Dans ses rapports avec l’employeur, il appartient à la caisse d’établir les circonstances exactes de l’accident et son caractère professionnel.
En l’espèce, il résulte du questionnaire assuré rempli par Monsieur [C] que l’accident est survenu vers 15h30 alors qu’il était en train d’opérer sur un poteau métallique. Il résulte du questionnaire employeur qu’il s’agissait d’une activité habituelle du salarié et du dossier de fabrication produit par l’employeur que Monsieur [C] était en charge de la réalisation d’un poteau métallique de 2,70 mètres et d’un poids de 23,6 kg. Il apparaît ainsi que le mécanisme accidentel décrit par Monsieur [C] est tout à fait compatible avec son activité du 26 mars 2019.
Il résulte du questionnaire rempli par Monsieur [K] que celui-ci a été immédiatement informé par Monsieur [C] de l’accident subi par ce dernier. Monsieur [K] confirme que Monsieur [C] lui a déclaré s’être blessé à l’épaule en manipulant un poteau de fer qu’il était en train d’usiner.
Le certificat médical initial a été établi le 26 mars 2019 par le Docteur [Z], soit le jour de l’accident déclaré par le salarié. Il objective une élongation de la coiffe des rotateurs de l’épaule gauche. Cette lésion est compatible avec le mécanisme accidentel décrit par le salarié.

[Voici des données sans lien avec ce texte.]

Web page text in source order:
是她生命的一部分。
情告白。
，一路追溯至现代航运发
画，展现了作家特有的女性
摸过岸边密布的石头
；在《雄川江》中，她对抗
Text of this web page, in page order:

Elle a été constatée dans un temps très proche de l’accident déclaré par le salarié.
Alors que l’accident est survenu en toute fin de journée de travail, l’employeur ne peut tirer argument du fait que Monsieur [C] ait poursuivi sa journée de travail pour soutenir qu’il n’y aurait pas eu d’accident.

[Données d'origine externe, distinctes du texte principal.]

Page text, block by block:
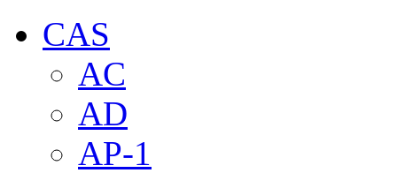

Par ailleurs, l’employeur n’établit pas que son salarié bénéficiait de soins au titre de son épaule et donc que la lésion est survenue en dehors du travail.
Il résulte de ce qui précède qu’il existe un faisceau d’indices précis et concordants en faveur de la survenance au temps et au lieu du travail d’un accident à l’origine des lésions médicalement constatées le jour même.

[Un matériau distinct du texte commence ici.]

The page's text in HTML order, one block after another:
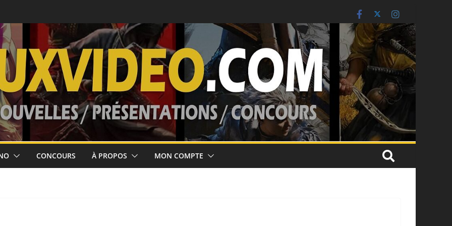
jusqu’au 10
2027
2026!
CONCOURS À PROPOS MON COMPTE
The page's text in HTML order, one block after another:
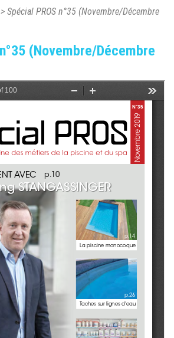
> Spécial PROS n°35 (Novembre/Décembre
(Novembre/Décembre
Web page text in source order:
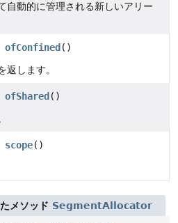
自動的に管理される新しいアリー
ofConfined ()
返します。
ofShared ()
scope()
メソッド SegmentAllocator
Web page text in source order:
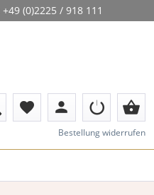
+49 (0)2225 / 918 111
favorite person shopping_basket
Bestellung widerrufen
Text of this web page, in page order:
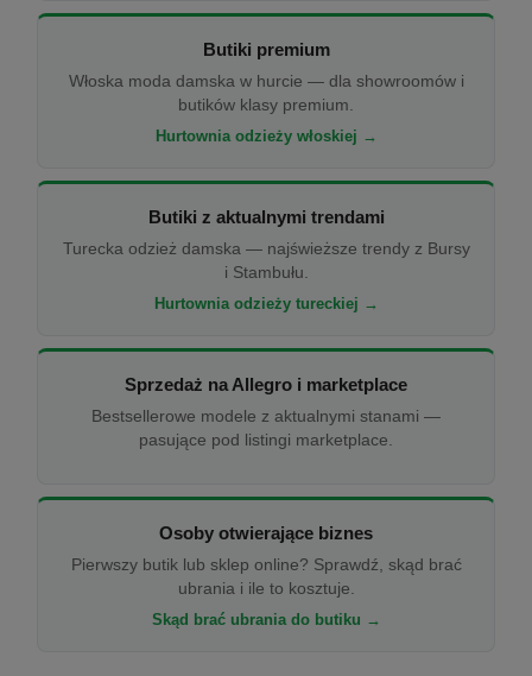
Butiki premium
Włoska moda damska w hurcie — dla showroomów i
butików klasy premium.
Hurtownia odzieży włoskiej →
Butiki z aktualnymi trendami
Turecka odzież damska — najświeższe trendy z Bursy
i Stambułu.
Hurtownia odzieży tureckiej →
Sprzedaż na Allegro i marketplace
Bestsellerowe modele z aktualnymi stanami —
pasujące pod listingi marketplace.
Osoby otwierające biznes
Pierwszy butik lub sklep online? Sprawdź, skąd brać
ubrania i ile to kosztuje.
Skąd brać ubrania do butiku →

Dans ces conditions, la société [8] sera déboutée de sa demande d’inopposabilité sur ce second fondement.
Sur les mesures accessoires :
Par application des dispositions de l’article 696 du code de procédure civile, la partie perdante est condamnée aux dépens, à moins que le juge, par décision motivée, n’en mette la totalité ou une fraction à la charge d’une autre partie.
Succombant dans le cadre de la présente instance, la société [8] sera condamnée aux dépens.
PAR CES MOTIFS
Le pôle social du tribunal judiciaire de Bourg-en-Bresse, statuant publiquement, par jugement contradictoire, rendu en premier ressort, par mise à disposition au greffe,
DECLARE le recours de la SAS [8] recevable,
DEBOUTE la SAS [8] de ses demandes,
CONDAMNE la SAS [8] aux dépens.
En foi de quoi le Président et le Greffier ont signé le présent jugement.